▶ **INFORMATION SHOWN**:
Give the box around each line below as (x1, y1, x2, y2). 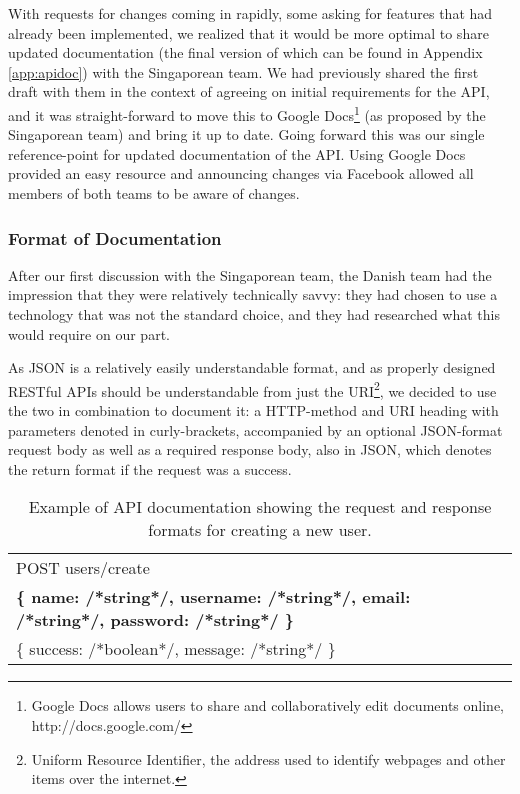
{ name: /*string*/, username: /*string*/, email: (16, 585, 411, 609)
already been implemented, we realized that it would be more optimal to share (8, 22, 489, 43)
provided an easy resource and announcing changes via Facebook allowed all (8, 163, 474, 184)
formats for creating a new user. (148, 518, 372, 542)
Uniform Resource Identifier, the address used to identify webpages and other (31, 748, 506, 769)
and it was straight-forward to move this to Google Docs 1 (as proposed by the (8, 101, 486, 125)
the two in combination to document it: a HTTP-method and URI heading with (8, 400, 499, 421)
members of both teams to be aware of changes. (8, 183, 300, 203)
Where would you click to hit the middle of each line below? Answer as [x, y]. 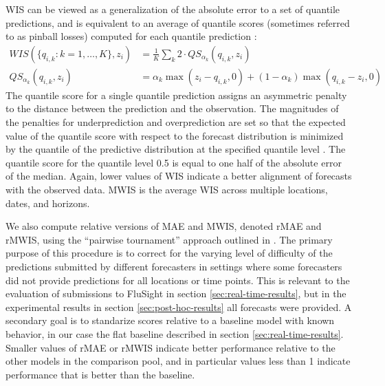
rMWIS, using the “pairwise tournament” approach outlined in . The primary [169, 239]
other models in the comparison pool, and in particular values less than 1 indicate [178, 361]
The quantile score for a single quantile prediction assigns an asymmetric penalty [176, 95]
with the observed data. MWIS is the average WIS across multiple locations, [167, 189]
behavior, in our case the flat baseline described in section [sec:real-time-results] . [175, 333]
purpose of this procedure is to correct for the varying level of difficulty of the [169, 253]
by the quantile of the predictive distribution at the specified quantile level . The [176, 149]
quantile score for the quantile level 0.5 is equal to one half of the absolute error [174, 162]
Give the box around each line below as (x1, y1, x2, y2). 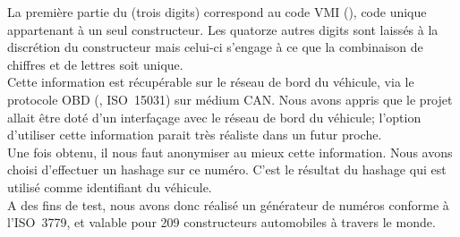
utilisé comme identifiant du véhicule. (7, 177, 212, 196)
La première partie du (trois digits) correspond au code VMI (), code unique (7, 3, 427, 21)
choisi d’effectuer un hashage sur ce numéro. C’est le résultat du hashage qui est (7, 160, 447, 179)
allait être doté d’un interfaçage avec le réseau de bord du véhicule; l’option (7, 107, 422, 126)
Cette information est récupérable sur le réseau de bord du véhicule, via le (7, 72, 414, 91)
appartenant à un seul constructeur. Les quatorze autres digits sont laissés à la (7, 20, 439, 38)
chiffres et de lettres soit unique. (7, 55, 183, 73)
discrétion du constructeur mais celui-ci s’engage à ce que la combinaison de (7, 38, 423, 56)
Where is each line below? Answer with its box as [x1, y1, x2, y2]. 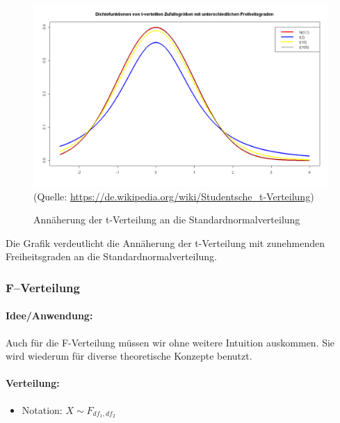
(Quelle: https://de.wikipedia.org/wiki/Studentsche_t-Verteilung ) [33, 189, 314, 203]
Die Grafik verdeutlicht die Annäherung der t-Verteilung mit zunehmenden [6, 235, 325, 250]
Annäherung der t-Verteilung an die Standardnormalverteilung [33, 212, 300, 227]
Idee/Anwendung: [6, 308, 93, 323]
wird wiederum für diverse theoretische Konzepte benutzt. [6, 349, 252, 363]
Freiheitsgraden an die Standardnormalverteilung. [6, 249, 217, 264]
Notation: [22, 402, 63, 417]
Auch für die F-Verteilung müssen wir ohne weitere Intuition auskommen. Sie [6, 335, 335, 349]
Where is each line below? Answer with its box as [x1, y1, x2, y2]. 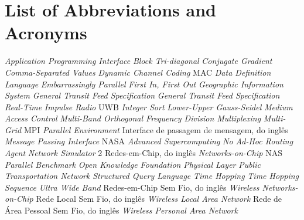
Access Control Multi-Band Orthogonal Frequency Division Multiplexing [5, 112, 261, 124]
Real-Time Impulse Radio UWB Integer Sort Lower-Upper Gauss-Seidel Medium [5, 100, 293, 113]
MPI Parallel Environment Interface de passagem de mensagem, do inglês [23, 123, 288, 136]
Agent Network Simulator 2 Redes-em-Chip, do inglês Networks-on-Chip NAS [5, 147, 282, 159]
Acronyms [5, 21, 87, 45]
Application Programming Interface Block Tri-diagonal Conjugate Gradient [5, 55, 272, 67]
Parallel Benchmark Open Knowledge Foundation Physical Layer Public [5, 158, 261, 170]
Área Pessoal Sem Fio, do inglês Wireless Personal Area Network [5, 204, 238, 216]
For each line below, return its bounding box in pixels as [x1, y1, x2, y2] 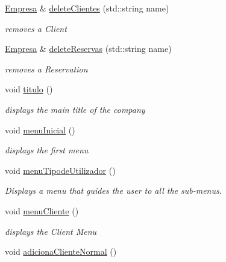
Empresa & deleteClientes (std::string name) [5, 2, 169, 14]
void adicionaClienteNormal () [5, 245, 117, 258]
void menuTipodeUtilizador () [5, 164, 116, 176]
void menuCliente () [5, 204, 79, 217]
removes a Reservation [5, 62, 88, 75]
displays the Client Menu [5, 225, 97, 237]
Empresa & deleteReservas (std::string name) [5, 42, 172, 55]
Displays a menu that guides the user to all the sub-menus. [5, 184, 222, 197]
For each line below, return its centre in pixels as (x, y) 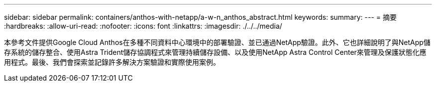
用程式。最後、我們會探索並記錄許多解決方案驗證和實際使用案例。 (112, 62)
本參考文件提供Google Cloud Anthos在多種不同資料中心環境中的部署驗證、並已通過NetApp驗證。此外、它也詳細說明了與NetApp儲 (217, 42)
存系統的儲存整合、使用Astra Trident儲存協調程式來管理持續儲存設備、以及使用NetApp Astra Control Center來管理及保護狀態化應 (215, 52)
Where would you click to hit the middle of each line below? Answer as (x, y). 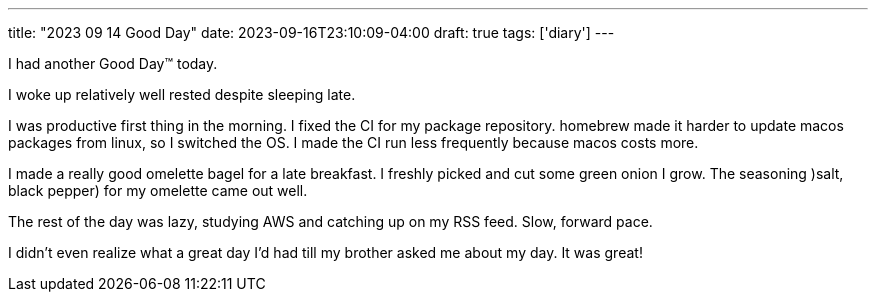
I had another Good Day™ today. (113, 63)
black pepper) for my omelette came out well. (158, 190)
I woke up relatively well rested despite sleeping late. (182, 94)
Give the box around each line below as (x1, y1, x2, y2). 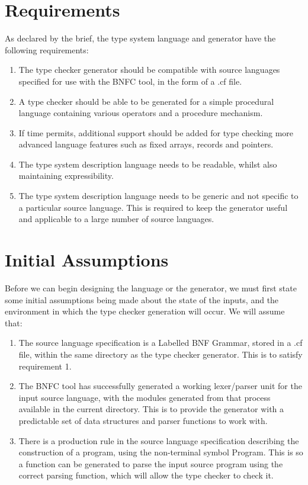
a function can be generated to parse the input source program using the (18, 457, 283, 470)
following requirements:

--

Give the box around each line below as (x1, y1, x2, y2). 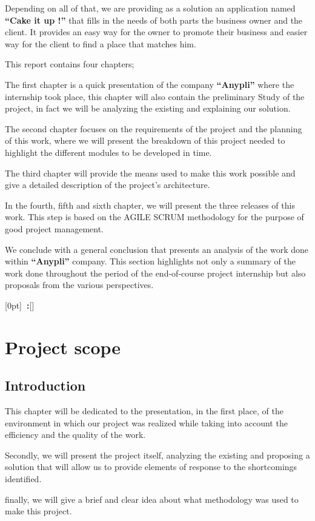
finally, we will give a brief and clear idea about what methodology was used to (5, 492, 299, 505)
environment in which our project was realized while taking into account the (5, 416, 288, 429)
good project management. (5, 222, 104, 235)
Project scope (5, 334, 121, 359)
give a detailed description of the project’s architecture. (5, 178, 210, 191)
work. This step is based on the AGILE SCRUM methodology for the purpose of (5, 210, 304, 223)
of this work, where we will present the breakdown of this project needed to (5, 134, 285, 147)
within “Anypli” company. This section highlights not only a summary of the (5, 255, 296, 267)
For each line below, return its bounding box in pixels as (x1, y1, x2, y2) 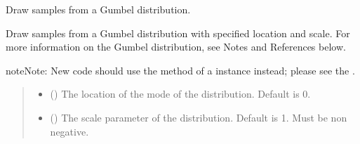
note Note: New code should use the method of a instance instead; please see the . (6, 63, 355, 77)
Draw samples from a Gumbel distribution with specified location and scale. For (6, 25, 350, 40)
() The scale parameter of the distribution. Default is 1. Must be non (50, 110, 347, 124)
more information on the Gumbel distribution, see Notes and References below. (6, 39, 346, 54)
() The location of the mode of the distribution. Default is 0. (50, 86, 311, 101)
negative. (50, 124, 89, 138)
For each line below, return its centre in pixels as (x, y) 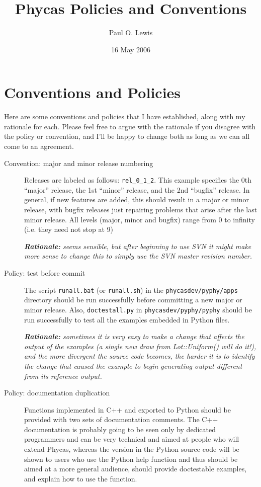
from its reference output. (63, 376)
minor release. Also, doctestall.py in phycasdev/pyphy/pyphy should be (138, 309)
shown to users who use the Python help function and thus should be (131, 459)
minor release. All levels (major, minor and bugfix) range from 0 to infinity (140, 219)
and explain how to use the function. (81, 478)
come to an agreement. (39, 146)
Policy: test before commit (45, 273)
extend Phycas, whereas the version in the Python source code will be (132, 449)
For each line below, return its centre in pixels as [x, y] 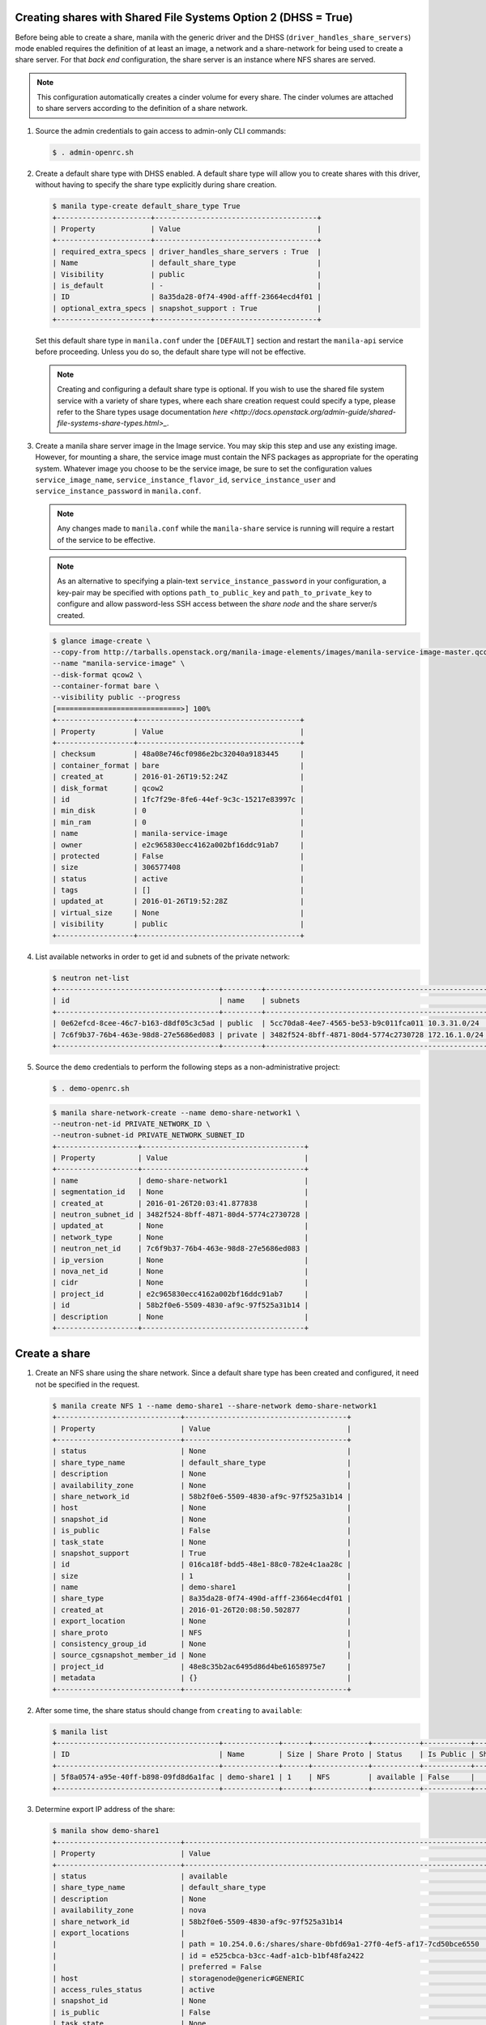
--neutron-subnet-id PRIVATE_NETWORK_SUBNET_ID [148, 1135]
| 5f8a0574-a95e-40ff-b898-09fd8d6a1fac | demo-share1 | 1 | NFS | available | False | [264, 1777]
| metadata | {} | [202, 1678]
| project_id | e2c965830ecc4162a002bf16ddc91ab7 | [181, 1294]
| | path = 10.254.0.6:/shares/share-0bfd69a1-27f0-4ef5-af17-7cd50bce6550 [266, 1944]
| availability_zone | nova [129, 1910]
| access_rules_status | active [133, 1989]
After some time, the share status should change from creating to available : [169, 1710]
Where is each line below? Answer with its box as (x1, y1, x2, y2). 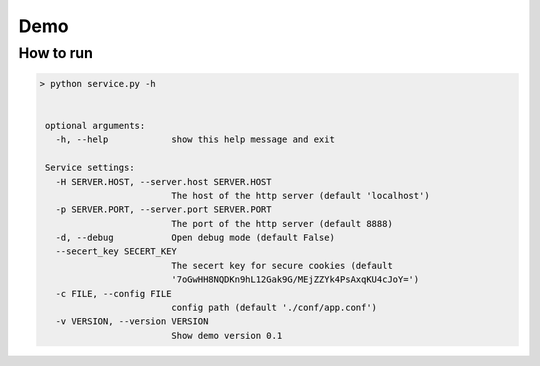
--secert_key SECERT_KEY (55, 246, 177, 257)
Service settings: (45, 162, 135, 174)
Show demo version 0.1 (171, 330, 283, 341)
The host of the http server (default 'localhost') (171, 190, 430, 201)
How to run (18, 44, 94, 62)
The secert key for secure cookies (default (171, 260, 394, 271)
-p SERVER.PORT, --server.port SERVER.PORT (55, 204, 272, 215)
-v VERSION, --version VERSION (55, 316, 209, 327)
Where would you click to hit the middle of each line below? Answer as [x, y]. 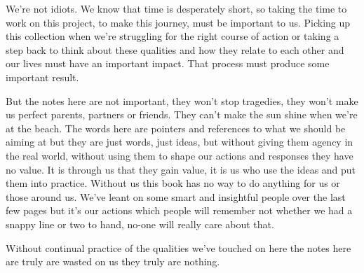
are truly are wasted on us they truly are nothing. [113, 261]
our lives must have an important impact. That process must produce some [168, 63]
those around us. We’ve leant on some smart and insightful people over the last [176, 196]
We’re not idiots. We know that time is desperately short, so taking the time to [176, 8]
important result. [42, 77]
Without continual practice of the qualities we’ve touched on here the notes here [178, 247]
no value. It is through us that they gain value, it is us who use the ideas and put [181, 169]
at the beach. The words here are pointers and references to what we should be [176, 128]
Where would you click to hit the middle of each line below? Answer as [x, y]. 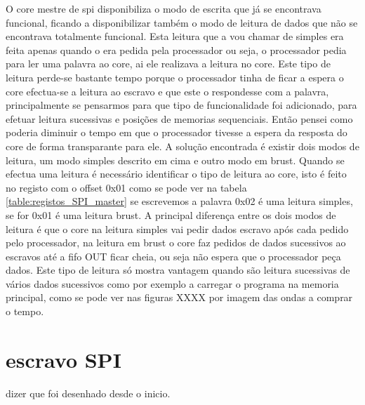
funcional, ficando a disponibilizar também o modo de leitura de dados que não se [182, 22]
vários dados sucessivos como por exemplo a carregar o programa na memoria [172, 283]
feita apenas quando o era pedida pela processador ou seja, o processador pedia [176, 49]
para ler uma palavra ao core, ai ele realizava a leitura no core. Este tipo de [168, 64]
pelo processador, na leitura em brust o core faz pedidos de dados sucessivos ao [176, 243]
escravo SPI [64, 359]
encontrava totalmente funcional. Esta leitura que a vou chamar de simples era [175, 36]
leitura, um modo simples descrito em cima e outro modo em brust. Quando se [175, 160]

▶ **EXERCISE DIRECTIONS**: When a line of the entries above contains the word "creating", include it in a tally, then give that tally alone.

▶ **OUTPUT**: 2